Figure 1: Example of Transportation Network.1
Simple computer agents within a network can probabilistically build solutions using the ACO principle. In the past we have seen the following parallel software implementations for the ACO algorithm but with some limitations.
- M. Randall et al. (Randall & Lewis, 2002) developed a simple parallel version of the ACO algorithm that showed acceptable speedup, but it incurred a large amount of communication to maintain the pheromone matrix. When they used fine-grained parallelism across multiple ants, performance was limited by the Message Passing Interface (MPI) communication between ants.
- Veluscek, M. et al. (Veluscek, 2015) implemented composite goal methods for their transportation network optimization algorithm using an OpenMP-based shared memory parallelism, but it is best run on systems with relatively few cores using a low number of threads.

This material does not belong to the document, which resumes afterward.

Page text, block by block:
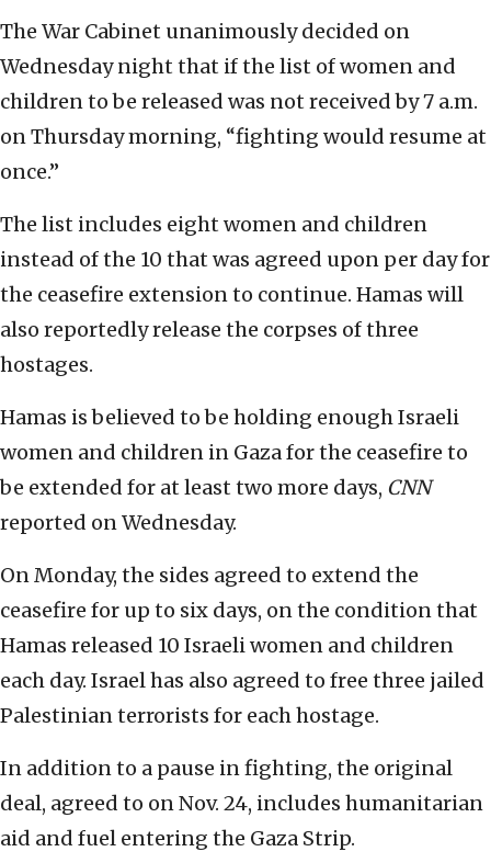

Baseline Implementation of ACO
The overall parallel architecture of our baseline ACO software is represented using the flowchart shown in Figure 2.
Figure 2: Non-optimized baseline flowchart.
For every month of the year, a large number of iterations are run in which an ant population is released to construct the pheromone matrix contributing to a solution. Each iteration is run entirely independent of the others.
A static distribution of work was used where each OpenMP thread ran its portion of iterations in parallel and found a thread-local solution. Once all the threads completed their search, a master thread compared all the thread-local solutions and picked a global solution.
Benchmark Results - Baseline Implementation
One of the quickest ways to find out whether an application is scaling efficiently with an increasing number of cores is to baseline it using a one-socket/NUMA node and then compare that to the performance when run on multiple sockets with and without hyper-threading. In an ideal scenario, two-socket systems would show double and four-socket systems would show quadruple the single-socket performance (ruling out the effects from other limitations). However, as shown in Figure 3, in our baseline tests, the application did not scale well beyond two sockets (48 cores), let alone 192 cores.
Figure 3: Pre-optimized baseline scaling results.
VTune Amplifier XE Analysis - Baseline Implementation
To find the scaling issue, we used the hotspots feature of VTune Amplifier XE 2016. In Figure 4, the VTune Amplifier summary window shows Top Hotspots and Serial Time spent spinning on serial execution of the network optimization application.
Figure 4: Pre-optimized baseline – Top Hotspots.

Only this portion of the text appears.